1966 yılında sürgün sürelerinin bitiminden sonra memleketlerine dönebilme izni ile aile, Mûş’a dönüyor. Daha sonra, bazıları Ağrı’ya yerleşirken ailenin bir kısmı Aydın’a gider, bazıları tekrar Adana’ya yerleşir. Dengbêj Şakiro ise ailesi ile iki yıl Mûş’ta kalır, 1968 yılında Erzurum’un Karayazı (Gosi) ilçesine giderler.
Kürt müziğini temsil eder
Muhteşem berrak, dikkat çekici, başkaldırıcı ve direnişçi bir avaza sahip olan Dengbêj Şakiro; yaşadığı koşullarda dengbêj grubu ile Kürt toplumunun müziğinin temsilini yapmışlardır, asimilasyona karşı mücadele etmiş, Kürt toplumsal duygularını savunmuş geliştirip gürleştirmişlerdir, Kürt dili ve kültürünün direnişini gerçekleştirmiştir. Bu tavrını da babası Bedîhê Zîlî’nin;“Şakirim, oğlum eğer sen Kürtçe dili ile kılamlarını söylemezsen seni evlatlıktan red ederim!” uyarısı ile gerçekleştirmiştir. Çünkü o dönemde Türkçe yayın yapan radyo halk arasında duyulur, bu radyodan sesi güzel olan Kürt yerel sanatçıları çağırıp Türkçe şarkı söyleme ve Kürtçe ezgileri Türkçeye çevirme tekifinde bulunuyorlardı. Babasının uyarısı sonucu Dengbêj Şakiro’nun yönü doğrulmuş olur ve artık o kendi yolunda herkesin dikkatini çeken bir sanatçılıkla yürür. Aralıksız okur, divanlarda günlerce kilam okur, yeni ezgiler örer, üretir. Toplumdaki yiğitliği, yiğit kişilikleri, yaşanan aşkların özelliklerini, aşkların acılarından etkilenir, onları kilam ezgisine dönüştürür ve yorulmadan okur. Bir köye gideceği zaman, gideceği evde onlarca teyp, onun sesini kaydetmek için hazır beklemektedir! Ve odaya toplanmış insanlar, evin salonu dolup taşmıştır, herkes onu beklemektedir. Onun birçok kilamları bu şekilde kaydedilmiştir. Onun bu şekilde kaydedilmiş birçok kilamının daha halkın karşısına çıkarılamamış olduğuna inanıyoruz.
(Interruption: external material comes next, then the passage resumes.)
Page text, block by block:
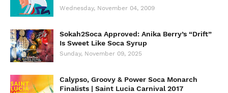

Dengbêj Şakiro’nun en çok dinlenen kilamlarından bazıları şunlardır: Kekê Xiyasedîn, Geliyê Zîlan, Gulê Dêran, Emro, Şerê Mala Nasir, Eliyê Pûrto, Nêçîrvano, Esmerê, Kejê vb.
1996 ylında İzmir’de yaşamını yitiren Dengbêj Şakiro, İzmir Altındağ Merkez Mezarlığı’na defnedilmiştir. Mezar taşına“Bedih Ağa Oğlu Doğu Şairi Şakir Deniz Ruhuna Fatiha 1936-1996” yazılmaktadır.
Dengbêj Şakiro, Kürt toplumunun yüreğinde direnişçi bir ezgi ve yaşamın tüm sorunlarına karşı başkaldırıcı bir çığlık olarak, coşku ve heyecanın gür sesi, yaşamın direnişi olarak her zaman yaşayacaktır!..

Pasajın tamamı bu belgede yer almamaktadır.